Second, memcached simply doesn't fail very often. There aren't any moving parts like disk platters. The only times I've ever lost sessions were due to reboots for kernel upgrades. But losing those sessions weren't a big deal, because of the first point.
So to answer your question directly, if a datum is OK to lose, storing it in a memcache session only is OK. If it's not OK to lose, store it in persistent storage, and maybe cache it in memcache for speed.
You could create a fail safe method by using both the db and memcached. Check to see if your memcached object is in memory else store session in the db then create the memcache instance. Just make sure when log out / sign out, it flushes/removes the memcached...
So check memcached first, if fails, check db... :)
Related
My Silex app has always had the session data stored on the server, but I want to move to the mysql database so that I'm not so tied to a single webserver. I'm wondering about performance, though. I plan to use the PdoSessionHandler. My question is this: currently I have about 177K stored sessions. Will the garbage collection be slow? Will I be taking a performance hit by moving to the database from the filesystem?
Are you going to have an index on the session expiry? If there is no index, then yes, it will be slow. OTOH, how fast do you think searching 177,000 files on disk is? Probably a lot slower than using a database to do the thing it is expressly designed to do.
Will you take a performance hit? Probably. Will it be significant? Depends what else the system is doing with the database, the configuration of the DB, and the server it runs on.
In short - yes, there will be an inevitable cost to use the database as a session store, but it could be worth it for the abilities it gives you.
I'd suggest using Redis, backed to disk though.
Honestly, using a MySQL database as the defacto session storage in the name of scaling is about one of the worst mistakes you can make in distributed session storage.
Let me explain why...
Your MySQL database is likely already your biggest bottleneck in that PHP probably connects to it for just about everything else persistent anyway. However, there are probably a handful of request URIs where PHP might be relying on cache and not hitting your db. In the case that you're using sessions on those pages (well, there goes your connection overhead again).
The cost of deleting rows from a large table (in your case for GC) in MySQL can be extremely expensive at scale. In MyISAM the entire table is locked (worst outcome the entire site blocks during a large GC cycle). With InnoDB the DBMS has to write all of your undo information to a large commit log taking up added I/O and sometimes causing sluggishness depending on fragmentation issues. This could especially prove problematic if you have re-indexing issues too.
There are already better alternatives and they require you to write less code!
My recommendation is to just use something like memcached instead. Where the connection overhead can be significantly lower, there are no db schemas to write, and the drivers for the session handler already exist in PHP by default. Throw something like igbinary on top of memcached and you have blazing fast serialization coupled with cheaper in-memory session handling that can easily be scaled up and distributed with minimal effort and side effects. For example, AWS offers you Elasticache for memcached/redis load-balancing and replication solution in their PaS. There's also Twem Prox if you're not on AWS.

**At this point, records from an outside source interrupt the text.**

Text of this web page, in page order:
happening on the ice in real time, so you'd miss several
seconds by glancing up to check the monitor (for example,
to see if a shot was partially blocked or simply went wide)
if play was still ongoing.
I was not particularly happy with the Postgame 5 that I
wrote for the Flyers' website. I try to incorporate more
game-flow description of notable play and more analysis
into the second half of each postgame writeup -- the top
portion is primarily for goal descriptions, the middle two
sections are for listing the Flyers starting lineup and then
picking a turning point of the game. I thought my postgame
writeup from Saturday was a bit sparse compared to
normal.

You should probably pivot to storing session data in Redis. It serves blazing fast queries via memory, but it can also recover and repopulate the memory after a crash from a static log.

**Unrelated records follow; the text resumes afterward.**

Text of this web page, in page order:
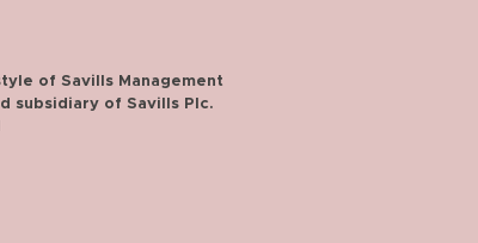
of Savills Management
subsidiary of Savills Plc.
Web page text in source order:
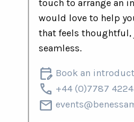
touch to arrange an
would love to help
that feels
seamless.
edit_calendar Book an
call +44 (0)7787
mail
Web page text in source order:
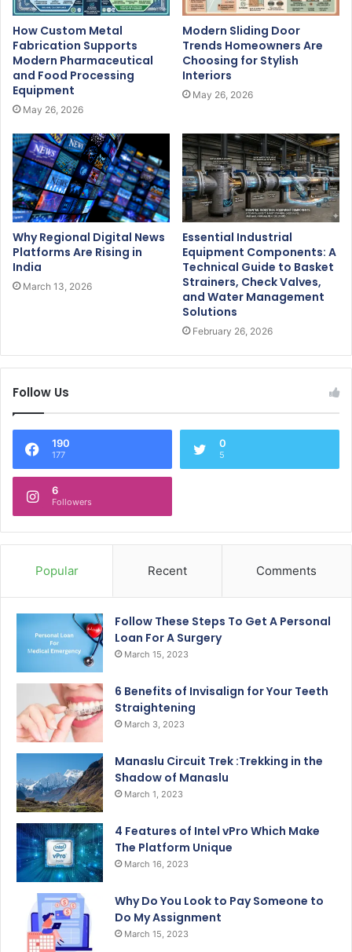
How Custom Metal
Fabrication Supports
Modern Pharmaceutical
and Food Processing
Equipment
May 26, 2026
Modern Sliding Door
Trends Homeowners Are
Choosing for Stylish
Interiors
May 26, 2026
Why Regional Digital News
Platforms Are Rising in
India
March 13, 2026
Essential Industrial
Equipment Components: A
Technical Guide to Basket
Strainers, Check Valves,
and Water Management
Solutions
February 26, 2026
Follow Us
190
177
0
5
6
Followers
Popular Recent Comments
Follow These Steps To Get A Personal
Loan For A Surgery
March 15, 2023
6 Benefits of Invisalign for Your Teeth
Straightening
March 3, 2023
Manaslu Circuit Trek :Trekking in the
Shadow of Manaslu
March 1, 2023
4 Features of Intel vPro Which Make
The Platform Unique
March 16, 2023
Why Do You Look to Pay Someone to
Do My Assignment
March 15, 2023

Besides the drawback of when you restart memcached all sessions are lost and users logged out, what are any other drawbacks for using memcached for storing PHP sessions data instead of files. Any security concerns? Is performance better using memcached instead of standard files on disk?

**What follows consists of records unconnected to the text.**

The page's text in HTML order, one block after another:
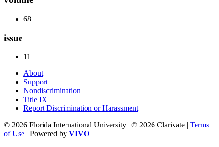
68
issue
11
About
Support
Nondiscrimination
Title IX
Report Discrimination or Harassment
© 2026 Florida International University | © 2026 Clarivate | Terms
of Use | Powered by VIVO
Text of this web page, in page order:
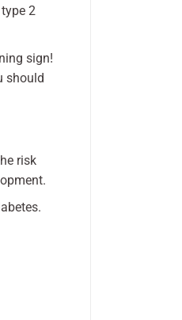
2
sign!
should
risk
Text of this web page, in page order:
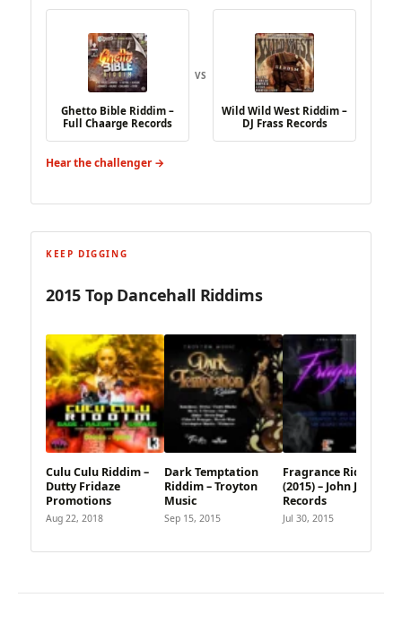
Ghetto Bible Riddim –
Full Chaarge Records
VS
Wild Wild West Riddim –
DJ Frass Records
Hear the challenger →
KEEP DIGGING
2015 Top Dancehall Riddims
Culu Culu Riddim –
Dutty Fridaze
Promotions
Aug 22, 2018
Dark Temptation
Riddim – Troyton
Music
Sep 15, 2015
Fragrance Riddim
(2015) – John John
Records
Jul 30, 2015

Although, many have been able to optimize database performance through the use of Memcached it may not be the best solution for every situation.
Some of the drawbacks of Memcached:
Size Requirement
Not much Documentation support
Volatility (If a Memcached server instance crashes, any object data stored within the session is gone)
Security (There is no authentication built into Memcached).
But still Memcached is a good choice in many apps because of following reasons:
Memcached can compensate for insufficient ACID properties and it never blocks.
Memcached is cross-platform
Cross-DBMS
Its Cheap
Lets look at the brighter side!
Not a security concern specific to using memcached for sessions, but rather something I often come along: You absolutely must make sure that your memcached instances are either using unix sockets, or - if they're bound to a part - their port is blocked. Otherwise, people can just telnet in and view, modify and delete (session) data.
Also, as the name implies, it is a caching solution, not a storage solution. As such, if you decide to use memcached for session storage, you ought to have it either database backed or file-storage backed, so if there is a cache miss (entry deleted due to time out, manual removal, flush or because the assigned memory was full and it got pruned), it can check a more persistent type of storage before saying "nope, it isn't there".
For a high traffic web site we are planning to scale up to use 2 web servers in a HA setup.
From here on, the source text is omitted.